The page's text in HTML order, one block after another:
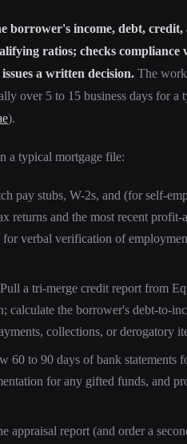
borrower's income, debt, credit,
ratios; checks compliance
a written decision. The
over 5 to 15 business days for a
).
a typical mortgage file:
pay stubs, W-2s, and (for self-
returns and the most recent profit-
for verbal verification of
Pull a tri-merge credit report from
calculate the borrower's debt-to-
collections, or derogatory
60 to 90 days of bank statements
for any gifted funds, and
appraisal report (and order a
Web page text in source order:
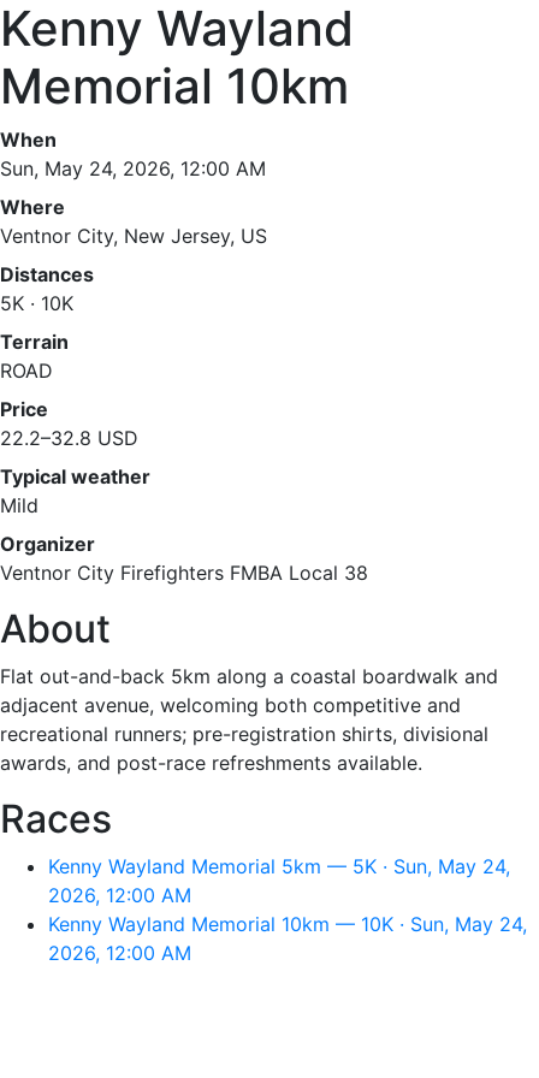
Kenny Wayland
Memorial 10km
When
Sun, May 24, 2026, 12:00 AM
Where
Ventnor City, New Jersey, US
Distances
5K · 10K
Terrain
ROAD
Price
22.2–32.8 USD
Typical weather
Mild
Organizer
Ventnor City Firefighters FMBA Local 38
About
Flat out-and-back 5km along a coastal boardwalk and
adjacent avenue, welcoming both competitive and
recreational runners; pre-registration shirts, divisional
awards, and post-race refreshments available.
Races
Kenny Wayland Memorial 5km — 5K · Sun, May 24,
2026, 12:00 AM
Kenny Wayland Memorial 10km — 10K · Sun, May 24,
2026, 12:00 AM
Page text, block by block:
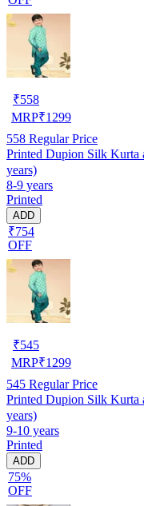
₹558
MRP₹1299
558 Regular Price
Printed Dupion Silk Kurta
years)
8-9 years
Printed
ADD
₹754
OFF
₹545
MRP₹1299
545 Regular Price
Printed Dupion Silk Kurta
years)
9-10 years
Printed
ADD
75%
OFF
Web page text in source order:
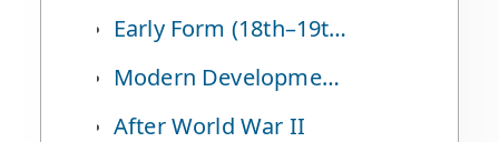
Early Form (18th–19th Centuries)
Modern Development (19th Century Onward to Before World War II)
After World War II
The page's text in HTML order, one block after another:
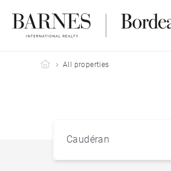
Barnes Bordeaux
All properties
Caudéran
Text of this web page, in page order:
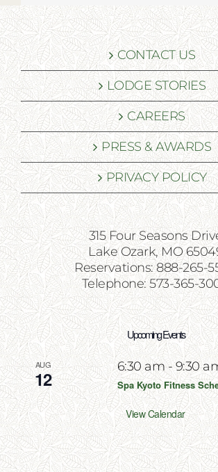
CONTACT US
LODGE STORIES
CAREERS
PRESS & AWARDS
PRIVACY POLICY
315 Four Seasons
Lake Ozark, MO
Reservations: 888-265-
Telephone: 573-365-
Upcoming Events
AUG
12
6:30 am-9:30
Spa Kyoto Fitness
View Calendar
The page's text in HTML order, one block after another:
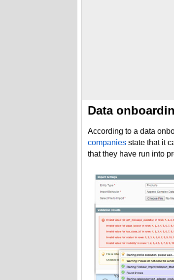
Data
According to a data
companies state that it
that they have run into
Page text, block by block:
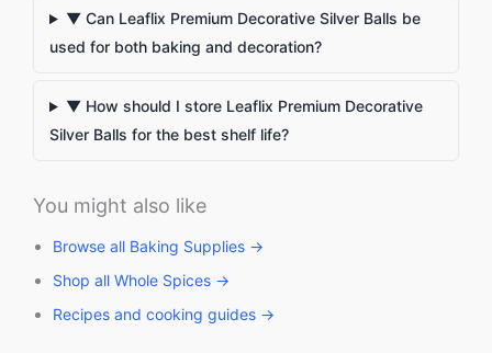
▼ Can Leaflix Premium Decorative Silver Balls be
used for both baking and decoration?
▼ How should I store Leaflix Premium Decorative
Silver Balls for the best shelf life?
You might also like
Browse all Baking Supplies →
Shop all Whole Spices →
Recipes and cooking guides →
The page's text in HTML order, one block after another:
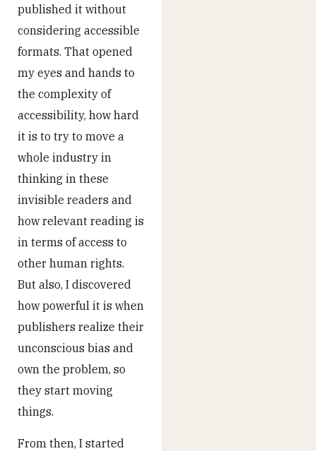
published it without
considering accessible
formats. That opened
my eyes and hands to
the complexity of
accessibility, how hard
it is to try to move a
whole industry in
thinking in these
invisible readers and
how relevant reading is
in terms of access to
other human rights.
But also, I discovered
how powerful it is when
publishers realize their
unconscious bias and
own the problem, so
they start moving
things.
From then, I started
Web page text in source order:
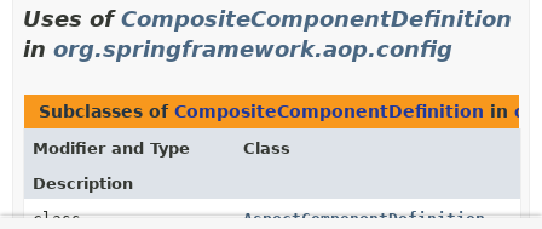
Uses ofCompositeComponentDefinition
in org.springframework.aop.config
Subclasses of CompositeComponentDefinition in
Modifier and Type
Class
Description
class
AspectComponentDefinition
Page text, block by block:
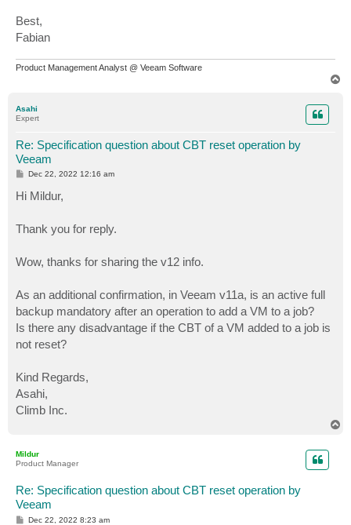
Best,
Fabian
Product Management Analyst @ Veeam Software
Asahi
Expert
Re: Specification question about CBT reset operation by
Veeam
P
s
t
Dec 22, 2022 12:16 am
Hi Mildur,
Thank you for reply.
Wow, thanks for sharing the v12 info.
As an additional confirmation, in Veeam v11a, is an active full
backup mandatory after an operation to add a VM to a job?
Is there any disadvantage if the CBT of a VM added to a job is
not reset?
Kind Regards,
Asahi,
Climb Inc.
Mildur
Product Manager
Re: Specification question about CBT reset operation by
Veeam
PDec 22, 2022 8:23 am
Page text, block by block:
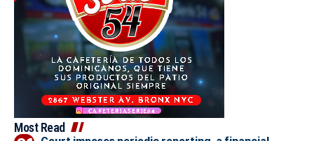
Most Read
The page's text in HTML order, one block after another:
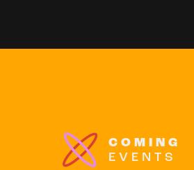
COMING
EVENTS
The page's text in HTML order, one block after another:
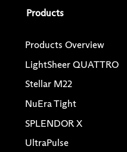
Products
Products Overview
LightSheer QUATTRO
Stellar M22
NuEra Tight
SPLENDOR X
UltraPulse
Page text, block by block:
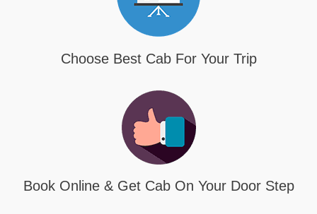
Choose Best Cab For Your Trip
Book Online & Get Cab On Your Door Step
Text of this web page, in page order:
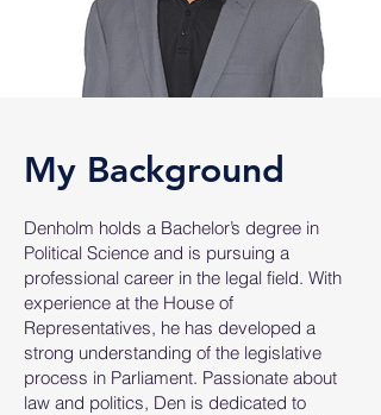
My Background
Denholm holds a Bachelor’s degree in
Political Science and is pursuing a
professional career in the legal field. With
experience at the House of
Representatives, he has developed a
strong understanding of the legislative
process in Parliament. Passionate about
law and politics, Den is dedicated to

· · ·

- PROBLEM DESCRIPTION:
The response must restate each line of the material above exactly and contain no images.

- RESULT FOR THIS TASK:
The page's text in HTML order, one block after another:
borrower's income, debt, credit,
ratios; checks compliance
a written decision. The
over 5 to 15 business days for a
).
a typical mortgage file:
pay stubs, W-2s, and (for self-
returns and the most recent profit-
for verbal verification of
Pull a tri-merge credit report from
calculate the borrower's debt-to-
collections, or derogatory
60 to 90 days of bank statements
for any gifted funds, and
appraisal report (and order a
Web page text in source order:
Kenny Wayland
Memorial 10km
When
Sun, May 24, 2026, 12:00 AM
Where
Ventnor City, New Jersey, US
Distances
5K · 10K
Terrain
ROAD
Price
22.2–32.8 USD
Typical weather
Mild
Organizer
Ventnor City Firefighters FMBA Local 38
About
Flat out-and-back 5km along a coastal boardwalk and
adjacent avenue, welcoming both competitive and
recreational runners; pre-registration shirts, divisional
awards, and post-race refreshments available.
Races
Kenny Wayland Memorial 5km — 5K · Sun, May 24,
2026, 12:00 AM
Kenny Wayland Memorial 10km — 10K · Sun, May 24,
2026, 12:00 AM
Page text, block by block:
₹558
MRP₹1299
558 Regular Price
Printed Dupion Silk Kurta
years)
8-9 years
Printed
ADD
₹754
OFF
₹545
MRP₹1299
545 Regular Price
Printed Dupion Silk Kurta
years)
9-10 years
Printed
ADD
75%
OFF
Web page text in source order:
Early Form (18th–19th Centuries)
Modern Development (19th Century Onward to Before World War II)
After World War II
The page's text in HTML order, one block after another:
Barnes Bordeaux
All properties
Caudéran
Text of this web page, in page order:
CONTACT US
LODGE STORIES
CAREERS
PRESS & AWARDS
PRIVACY POLICY
315 Four Seasons
Lake Ozark, MO
Reservations: 888-265-
Telephone: 573-365-
Upcoming Events
AUG
12
6:30 am-9:30
Spa Kyoto Fitness
View Calendar
The page's text in HTML order, one block after another:
Data
According to a data
companies state that it
that they have run into
Page text, block by block:
▼ Can Leaflix Premium Decorative Silver Balls be
used for both baking and decoration?
▼ How should I store Leaflix Premium Decorative
Silver Balls for the best shelf life?
You might also like
Browse all Baking Supplies →
Shop all Whole Spices →
Recipes and cooking guides →
The page's text in HTML order, one block after another:
published it without
considering accessible
formats. That opened
my eyes and hands to
the complexity of
accessibility, how hard
it is to try to move a
whole industry in
thinking in these
invisible readers and
how relevant reading is
in terms of access to
other human rights.
But also, I discovered
how powerful it is when
publishers realize their
unconscious bias and
own the problem, so
they start moving
things.
From then, I started
Web page text in source order:
Uses ofCompositeComponentDefinition
in org.springframework.aop.config
Subclasses of CompositeComponentDefinition in
Modifier and Type
Class
Description
class
AspectComponentDefinition
Page text, block by block:
Best,
Fabian
Product Management Analyst @ Veeam Software
Asahi
Expert
Re: Specification question about CBT reset operation by
Veeam
P
s
t
Dec 22, 2022 12:16 am
Hi Mildur,
Thank you for reply.
Wow, thanks for sharing the v12 info.
As an additional confirmation, in Veeam v11a, is an active full
backup mandatory after an operation to add a VM to a job?
Is there any disadvantage if the CBT of a VM added to a job is
not reset?
Kind Regards,
Asahi,
Climb Inc.
Mildur
Product Manager
Re: Specification question about CBT reset operation by
Veeam
PDec 22, 2022 8:23 am
Page text, block by block:
Most Read
The page's text in HTML order, one block after another:
COMING
EVENTS
The page's text in HTML order, one block after another:
Products
Products Overview
LightSheer QUATTRO
Stellar M22
NuEra Tight
SPLENDOR X
UltraPulse
Page text, block by block:
Choose Best Cab For Your Trip
Book Online & Get Cab On Your Door Step
Text of this web page, in page order:
My Background
Denholm holds a Bachelor’s degree in
Political Science and is pursuing a
professional career in the legal field. With
experience at the House of
Representatives, he has developed a
strong understanding of the legislative
process in Parliament. Passionate about
law and politics, Den is dedicated to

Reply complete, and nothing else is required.